Have you used Google’s Mobile-Friendly Test tool? If yes, you should know that this tool does not analyse every aspect of the website and therefore the test result is less important than you might think. Even if your website scored ‘Awesome!’ in the test some optimization might be required.

Pawel Piejko - 07 May 2015
2 min read

Have you used Google’s Mobile-Friendly Test tool? If yes, you should know that this tool does not analyse every aspect of the website and therefore the test result is less important than you might think. Even if your website scored ‘Awesome!’ in the test some optimization might be required.

The mobile-friendly SEO apocalypse

Google introduced the mobile-friendly SEO changes on 21 April 2015. Websites failing to adhere to Google’s standards for mobile started to lose mobile search-driven traffic. This ‘mobile apocalypse’ compelled website owners to look for reliable ways to test if their websites were mobile friendly.

One of the tools that Google recommends is its own Mobile-Friendly Test. To use it, you just enter a URL and then the tool analyses it and reports if the page has a mobile-friendly design. For many people this meant that once the website passed the test, there was no need to optimize it any more.

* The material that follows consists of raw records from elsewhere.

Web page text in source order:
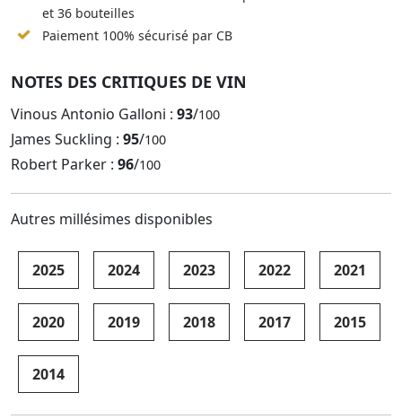
et 36 bouteilles
Paiement 100% sécurisé par CB
NOTES DES CRITIQUES DE VIN
Vinous Antonio Galloni : 93/100
James Suckling : 95/100
Robert Parker : 96/100
Autres millésimes disponibles
2025 2024 2023 2022 2021
2020 2019 2018 2017 2015
2014
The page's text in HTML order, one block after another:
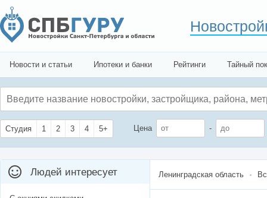
Новости и статьи Ипотеки и банки Рейтинги Тайный
Студия 1 2 3 4 5+ Цена -
Ленинградская область
Людей интересует
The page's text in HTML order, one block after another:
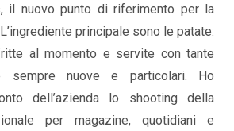
il nuovo punto di riferimento per la
principale sono le patate:
al momento e servite con tante
sempre nuove e particolari. Ho
dell’azienda lo shooting della
per magazine, quotidiani e
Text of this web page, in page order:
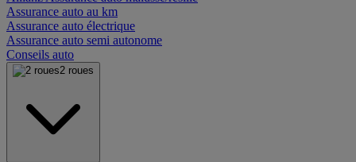
Assurance auto au km
Assurance auto électrique
Assurance auto semi autonome
Conseils auto
2 roues
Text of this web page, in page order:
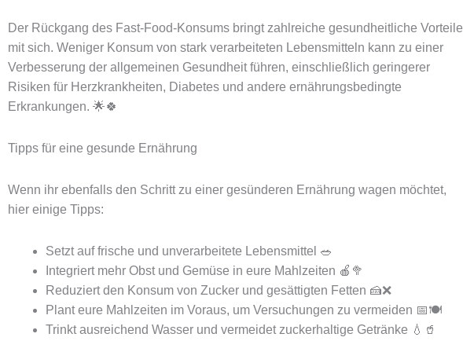
Der Rückgang des Fast-Food-Konsums bringt zahlreiche gesundheitliche Vorteile
mit sich. Weniger Konsum von stark verarbeiteten Lebensmitteln kann zu einer
Verbesserung der allgemeinen Gesundheit führen, einschließlich geringerer
Risiken für Herzkrankheiten, Diabetes und andere ernährungsbedingte
Erkrankungen. 🌟🍀
Tipps für eine gesunde Ernährung
Wenn ihr ebenfalls den Schritt zu einer gesünderen Ernährung wagen möchtet,
hier einige Tipps:
Setzt auf frische und unverarbeitete Lebensmittel 🥗
Integriert mehr Obst und Gemüse in eure Mahlzeiten 🍎🥦
Reduziert den Konsum von Zucker und gesättigten Fetten 🍰❌
Plant eure Mahlzeiten im Voraus, um Versuchungen zu vermeiden 📅🍽️
Trinkt ausreichend Wasser und vermeidet zuckerhaltige Getränke 💧🥤
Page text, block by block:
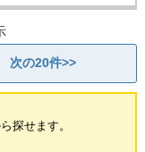
次の20件>>
探せます。
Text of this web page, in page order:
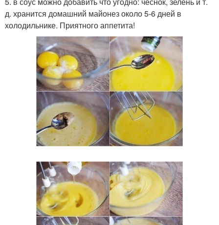
д. хранится домашний майонез около 5-6 дней в
холодильнике. Приятного аппетита!
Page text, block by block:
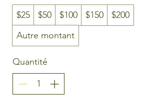
$25
$50 $100 $150
$200
Autre montant
Quantité
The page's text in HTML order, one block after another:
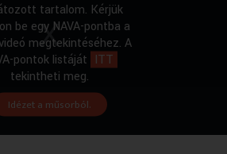
tartalom. Kérjük
be egy NAVA-pontba a
megtekintéséhez. A
pontok listáját ITT
tekintheti meg.
Idézet a műsorból.
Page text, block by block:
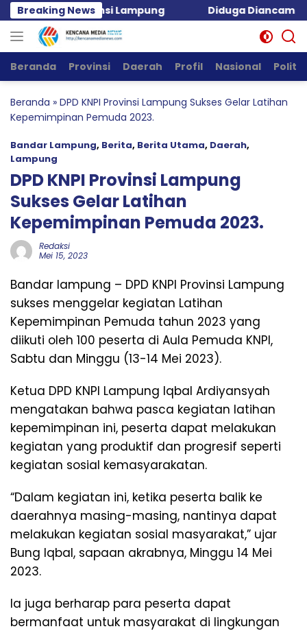
Langsung
ke
konten
Breaking News
Taruna Provinsi Lampung Diduga Diancam
Beranda Provinsi Daerah Profil Nasional Politik
Beranda » DPD KNPI Provinsi Lampung Sukses Gelar Latihan
Kepemimpinan Pemuda 2023.
Bandar Lampung, Berita, Berita Utama, Daerah,
Lampung
DPD KNPI Provinsi Lampung
Sukses Gelar Latihan
Kepemimpinan Pemuda 2023.
Redaksi
Mei 15, 2023
Bandar lampung – DPD KNPI Provinsi Lampung
sukses menggelar kegiatan Latihan
Kepemimpinan Pemuda tahun 2023 yang
diikuti oleh 100 peserta di Aula Pemuda KNPI,
Sabtu dan Minggu (13-14 Mei 2023).
Ketua DPD KNPI Lampung Iqbal Ardiyansyah
mengatakan bahwa pasca kegiatan latihan
kepemimpinan ini, peserta dapat melakukan
kegiatan yang produktif dan progresif seperti
kegiatan sosial kemasyarakatan.
“Dalam kegiatan ini, ketika peserta balik ke
daerahnya masing-masing, nantinya dapat
melakukan kegiatan sosial masyarakat,” ujar
Bung Iqbal, sapaan akrabnya, Minggu 14 Mei
2023.
Ia juga berharap para peserta dapat
bermanfaat untuk masyarakat di lingkungan
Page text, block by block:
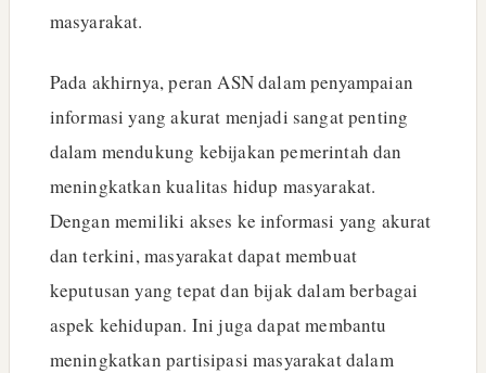
masyarakat.
Pada akhirnya, peran ASN dalam penyampaian
informasi yang akurat menjadi sangat penting
dalam mendukung kebijakan pemerintah dan
meningkatkan kualitas hidup masyarakat.
Dengan memiliki akses ke informasi yang akurat
dan terkini, masyarakat dapat membuat
keputusan yang tepat dan bijak dalam berbagai
aspek kehidupan. Ini juga dapat membantu
meningkatkan partisipasi masyarakat dalam
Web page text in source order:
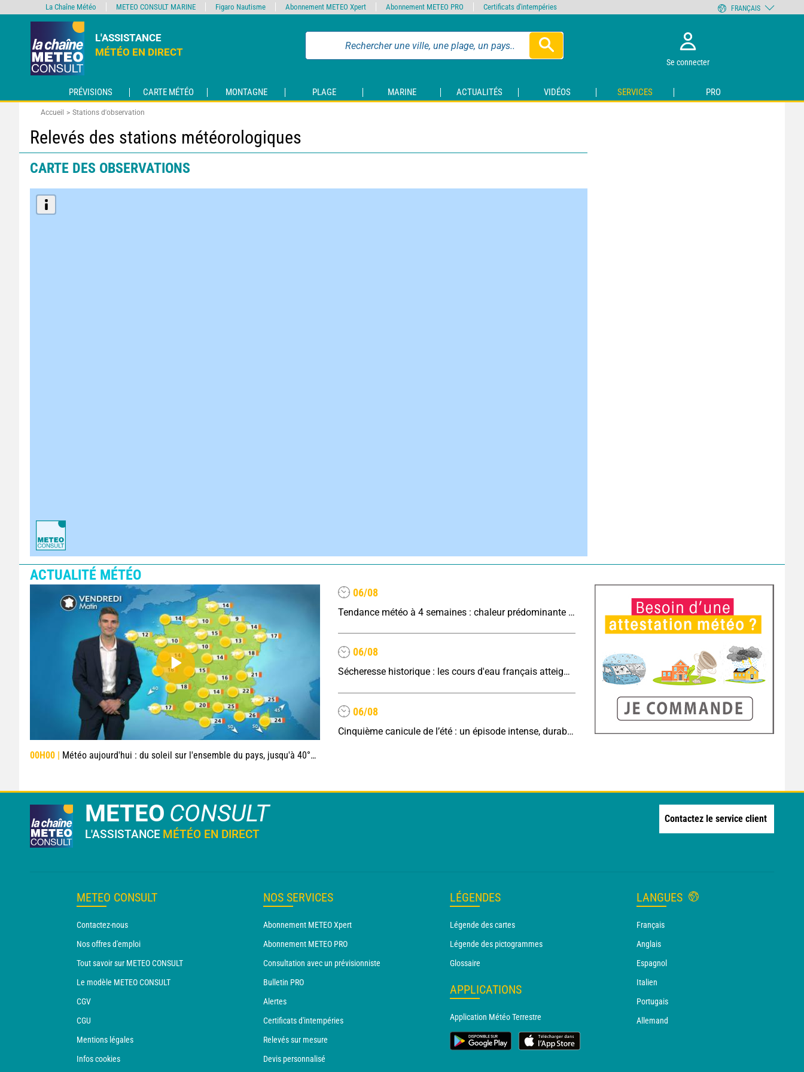
L'ASSISTANCE
MÉTÉO EN DIRECT
Se connecter
PRÉVISIONS CARTE MÉTÉO MONTAGNE PLAGE MARINE ACTUALITÉS VIDÉOS SERVICES PRO
Accueil Stations d'observation
Relevés des stations météorologiques
CARTE DES OBSERVATIONS
ACTUALITÉ MÉTÉO
00H00 | Météo aujourd'hui : du soleil sur l'ensemble du pays, jusqu'à 40°C au sud-est
06/08
Tendance météo à 4 semaines : chaleur prédominante jusqu'en septembre
06/08
Sécheresse historique : les cours d'eau français atteignent un niveau critique
06/08
Cinquième canicule de l’été : un épisode intense, durable et étendu la semaine prochaine
METEO CONSULT
L'ASSISTANCE MÉTÉO EN DIRECT
Contactez le service client
METEO CONSULT
Contactez-nous
Nos offres d'emploi
Tout savoir sur METEO CONSULT
Le modèle METEO CONSULT
CGV
CGU
Mentions légales
Infos cookies
NOS SERVICES
Abonnement METEO Xpert
Abonnement METEO PRO
Consultation avec un prévisionniste
Bulletin PRO
Alertes
Certificats d'intempéries
Relevés sur mesure
Devis personnalisé
LÉGENDES
Légende des cartes
Légende des pictogrammes
Glossaire
APPLICATIONS
Application Météo Terrestre
LANGUES
Français
Anglais
Espagnol
Italien
Portugais
Allemand
La Chaîne Météo METEO CONSULT MARINE Figaro Nautisme Abonnement METEO Xpert Abonnement METEO PRO Certificats d'intempéries FRANÇAIS
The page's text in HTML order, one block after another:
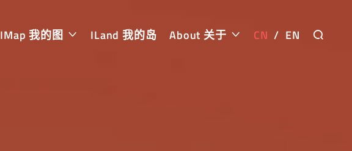
IMap 我的图 ILand 我的岛 About 关于 CN / EN
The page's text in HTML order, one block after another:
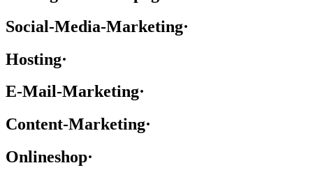
Social-Media-Marketing·
Hosting·
E-Mail-Marketing·
Content-Marketing·
Onlineshop·
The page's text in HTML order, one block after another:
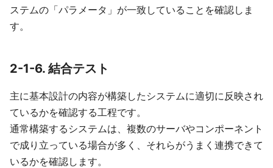
ステムの「パラメータ」が一致していることを確認しま
す。
2-1-6. 結合テスト
主に基本設計の内容が構築したシステムに適切に反映され
ているかを確認する工程です。
通常構築するシステムは、複数のサーバやコンポーネント
で成り立っている場合が多く、それらがうまく連携できて
いるかを確認します。
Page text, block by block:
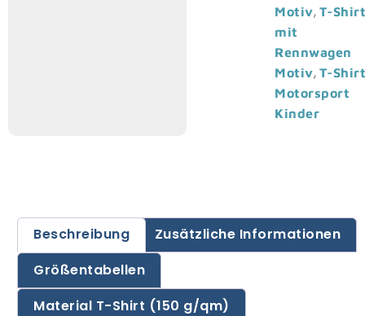
Motiv, T-
mit
Rennwagen
Motiv, T-
Motorsport
Kinder
Beschreibung
Zusätzliche Informationen
Größentabellen
Material T-Shirt (150 g/qm)
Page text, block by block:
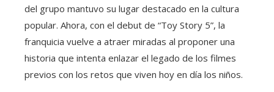
del grupo mantuvo su lugar destacado en la cultura
popular. Ahora, con el debut de “Toy Story 5”, la
franquicia vuelve a atraer miradas al proponer una
historia que intenta enlazar el legado de los filmes
previos con los retos que viven hoy en día los niños.
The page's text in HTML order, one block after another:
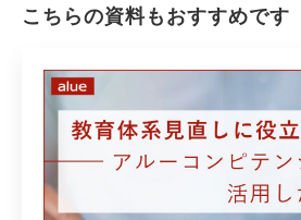
こちらの資料もおすすめです
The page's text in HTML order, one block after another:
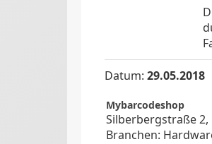
Datum: 29.05.2018
Mybarcodeshop
Silberbergstraße 2,
Branchen:
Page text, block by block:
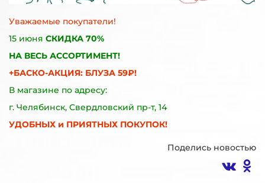
Уважаемые покупатели!
15 июня СКИДКА 70%
НА ВЕСЬ АССОРТИМЕНТ!
+БАСКО-АКЦИЯ: БЛУЗА 59₽!
В магазине по адресу:
г. Челябинск, Свердловский пр-т, 14
УДОБНЫХ и ПРИЯТНЫХ ПОКУПОК!
Поделись новостью
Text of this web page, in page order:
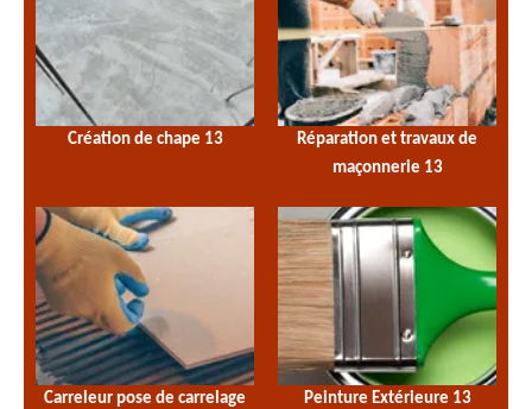
Création de chape 13
Réparation et travaux de
maçonnerie 13
Carreleur pose de carrelage
Peinture Extérieure 13
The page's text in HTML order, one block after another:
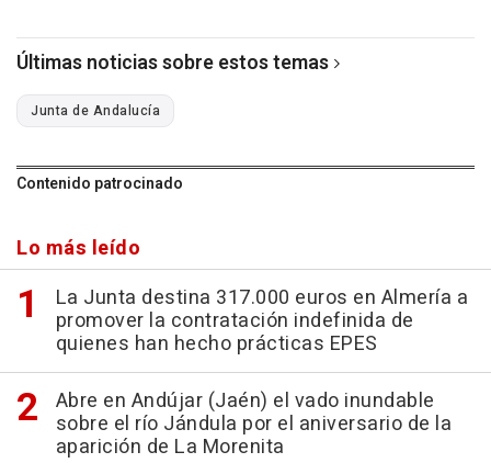
Últimas noticias sobre estos temas
Junta de Andalucía
Contenido patrocinado
Lo más leído
La Junta destina 317.000 euros en Almería a
promover la contratación indefinida de
quienes han hecho prácticas EPES
Abre en Andújar (Jaén) el vado inundable
sobre el río Jándula por el aniversario de la
aparición de La Morenita
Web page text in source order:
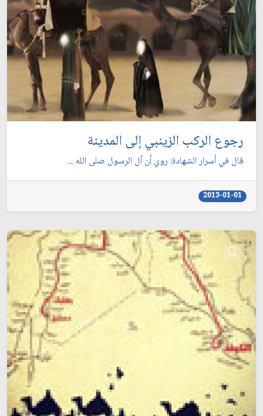
رجوع الركب الزينبي إلى المدينة
قال في أسرار الشهادة: روي أن آل الرسول صلى الله ...
2013-01-01
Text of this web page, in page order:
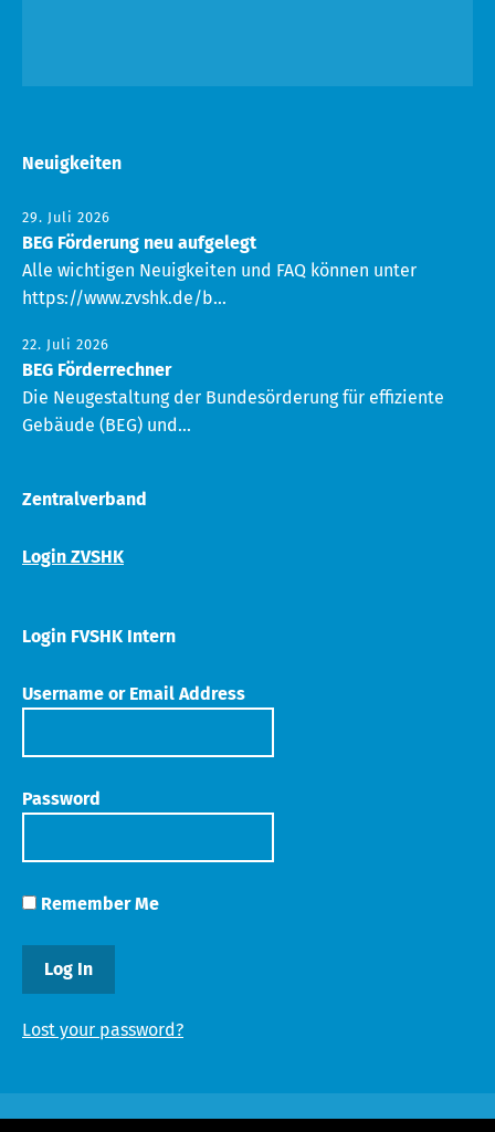
Neuigkeiten
29. Juli 2026
BEG Förderung neu aufgelegt
Alle wichtigen Neuigkeiten und FAQ können unter
https://www.zvshk.de/b...
22. Juli 2026
BEG Förderrechner
Die Neugestaltung der Bundesörderung für effiziente
Gebäude (BEG) und...
Zentralverband
Login ZVSHK
Login FVSHK Intern
Username or Email Address
Password
Remember Me
Lost your password?
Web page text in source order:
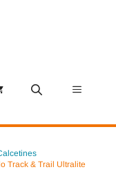
Menú
Track & Trail Ultralite
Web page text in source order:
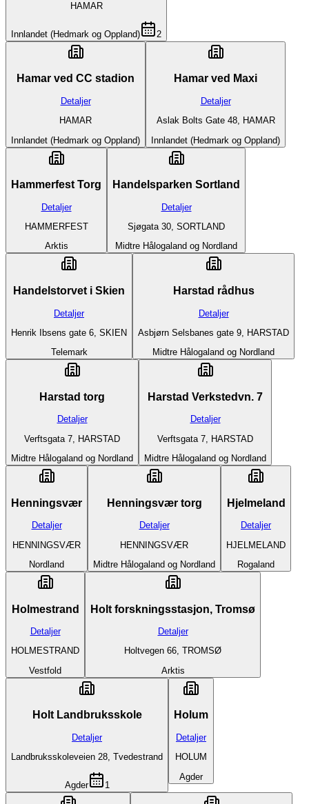
HAMAR
Innlandet (Hedmark og Oppland) 2
Hamar ved CC stadion
Detaljer
HAMAR
Innlandet (Hedmark og Oppland)
Hamar ved Maxi
Detaljer
Aslak Bolts Gate 48, HAMAR
Innlandet (Hedmark og Oppland)
Hammerfest Torg
Detaljer
HAMMERFEST
Arktis
Handelsparken Sortland
Detaljer
Sjøgata 30, SORTLAND
Midtre Hålogaland og Nordland
Handelstorvet i Skien
Detaljer
Henrik Ibsens gate 6, SKIEN
Telemark
Harstad rådhus
Detaljer
Asbjørn Selsbanes gate 9, HARSTAD
Midtre Hålogaland og Nordland
Harstad torg
Detaljer
Verftsgata 7, HARSTAD
Midtre Hålogaland og Nordland
Harstad Verkstedvn. 7
Detaljer
Verftsgata 7, HARSTAD
Midtre Hålogaland og Nordland
Henningsvær
Detaljer
HENNINGSVÆR
Nordland
Henningsvær torg
Detaljer
HENNINGSVÆR
Midtre Hålogaland og Nordland
Hjelmeland
Detaljer
HJELMELAND
Rogaland
Holmestrand
Detaljer
HOLMESTRAND
Vestfold
Holt forskningsstasjon, Tromsø
Detaljer
Holtvegen 66, TROMSØ
Arktis
Holt Landbruksskole
Detaljer
Landbruksskoleveien 28, Tvedestrand
Agder 1
Holum
Detaljer
HOLUM
Agder
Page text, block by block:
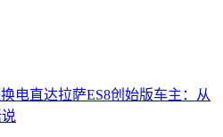
电直达拉萨ES8创始版车主：从
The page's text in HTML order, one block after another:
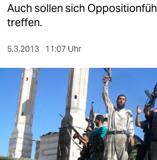
gesellschaft
kultur
sport
berlin
nord
wahrheit
Auch sollen sich
treffen.
5.3.2013 11:07 Uhr
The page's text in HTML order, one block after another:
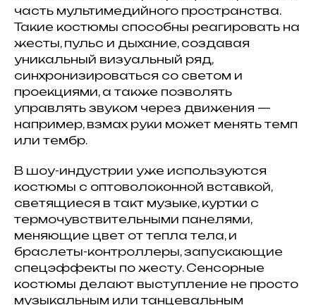
часть мультимедийного пространства.
Такие костюмы способны реагировать на
жесты, пульс и дыхание, создавая
уникальный визуальный ряд,
синхронизироваться со светом и
проекциями, а также позволять
управлять звуком через движения —
например, взмах руки может менять темп
или тембр.
В шоу-индустрии уже используются
костюмы с оптоволоконной вставкой,
светящиеся в такт музыке, куртки с
термочувствительными панелями,
меняющие цвет от тепла тела, и
браслеты-контроллеры, запускающие
спецэффекты по жесту. Сенсорные
костюмы делают выступление не просто
музыкальным или танцевальным
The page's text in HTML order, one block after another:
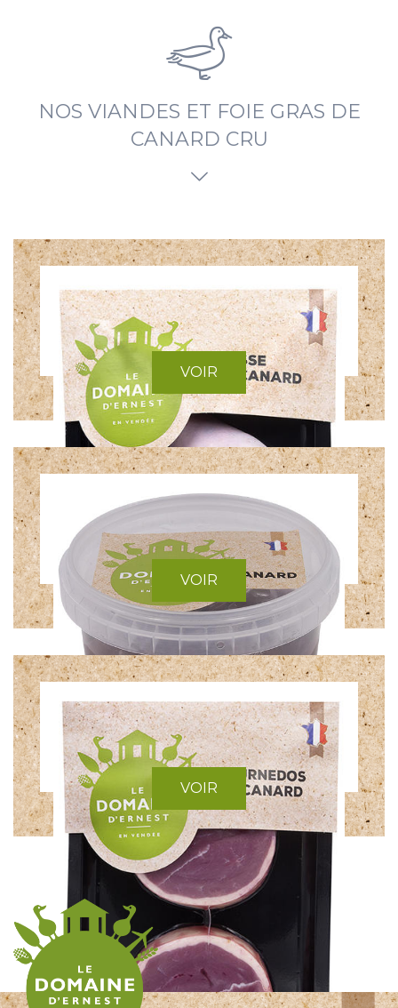
NOS VIANDES ET FOIE GRAS DE
CANARD CRU
CUISSE DE CANARD
VOIR
FOIES DE CANARD
VOIR
VOIR
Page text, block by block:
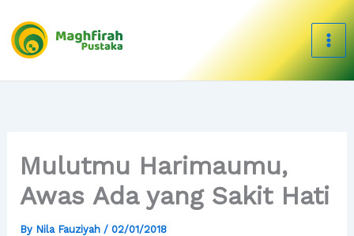
content
Mulutmu Harimaumu,
Awas Ada yang Sakit Hati
By Nila Fauziyah / 02/01/2018
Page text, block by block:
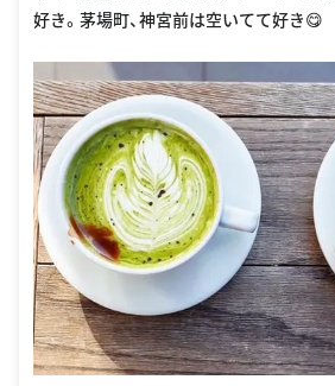
好き。茅場町、神宮前は空いてて好き😋
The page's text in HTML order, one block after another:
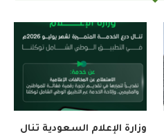
وزارة الإعلام السعودية تنال
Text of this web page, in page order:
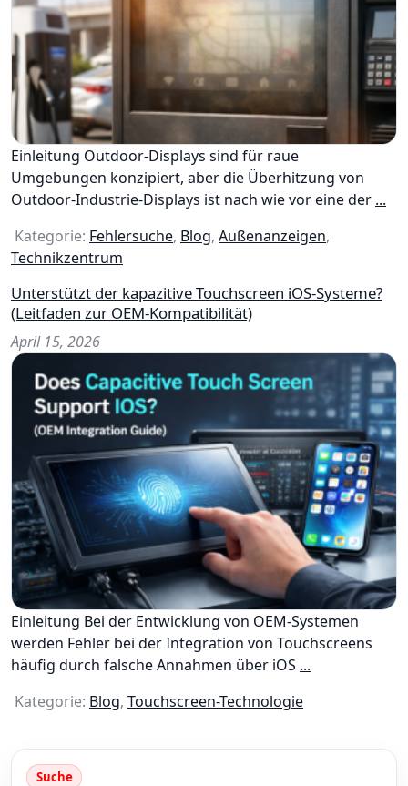
Einleitung Outdoor-Displays sind für raue
Umgebungen konzipiert, aber die Überhitzung von
Outdoor-Industrie-Displays ist nach wie vor eine der ...
Kategorie: Fehlersuche, Blog, Außenanzeigen,
Technikzentrum
Unterstützt der kapazitive Touchscreen iOS-Systeme?
(Leitfaden zur OEM-Kompatibilität)
April 15, 2026
Einleitung Bei der Entwicklung von OEM-Systemen
werden Fehler bei der Integration von Touchscreens
häufig durch falsche Annahmen über iOS ...
Kategorie: Blog, Touchscreen-Technologie
Suche
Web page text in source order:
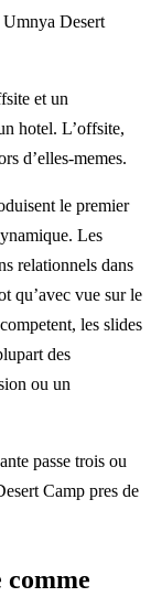
Desert
et un
hotel. L’offsite,
d’elles-memes.
le premier
Les
relationnels dans
qu’avec vue sur le
les slides
des
ou un
passe trois ou
Camp pres de
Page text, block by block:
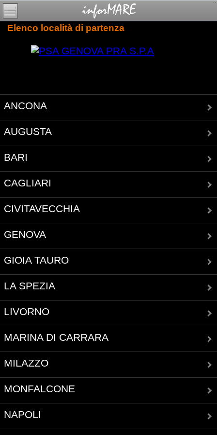
Elenco località di partenza
ANCONA
AUGUSTA
BARI
CAGLIARI
CIVITAVECCHIA
GENOVA
GIOIA TAURO
LA SPEZIA
LIVORNO
MARINA DI CARRARA
MILAZZO
MONFALCONE
NAPOLI
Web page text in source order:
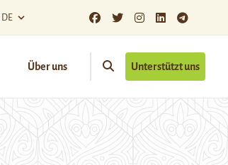
DE
Über uns Unterstützt uns
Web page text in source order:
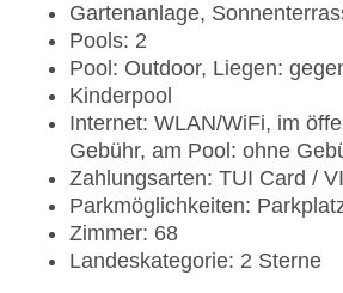
Gartenanlage,
Pools: 2
Pool: Outdoor, Liegen:
Kinderpool
Internet: WLAN/WiFi, im
Gebühr, am Pool: ohne
Zahlungsarten: TUI Card /
Parkmöglichkeiten:
Zimmer: 68
Landeskategorie: 2 Sterne
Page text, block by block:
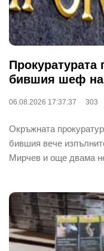
Прокуратурата
бившия шеф на
06.08.2026 17:37:37 303
Окръжната
бившия вече
Мирчев и още двама

However, we have recently revealed that this test only examines if the website fits the screen’s width. And nothing else.

How does a 100MB website score?

Over on mobiForge our sister site for mobile developers, Ruadhan O’Donoghue (@rodono) investigated Google’s tool by testing a website that is extremely heavy and slow to load. Certainly NOT mobile-friendly.

“I wanted to verify Google's Mobile-Friendly Test, and determine whether it was good enough for Google just to be responsive, without worrying about being mobile-friendly.”

For this purpose Ruadhan built a simple responsive website that had just one component: a 100MB image.

The 100MB website didn’t score ‘mobile-friendly’ when the image’s width was not set to percentage. This made sense given that the 100MB image was 24,000px wide.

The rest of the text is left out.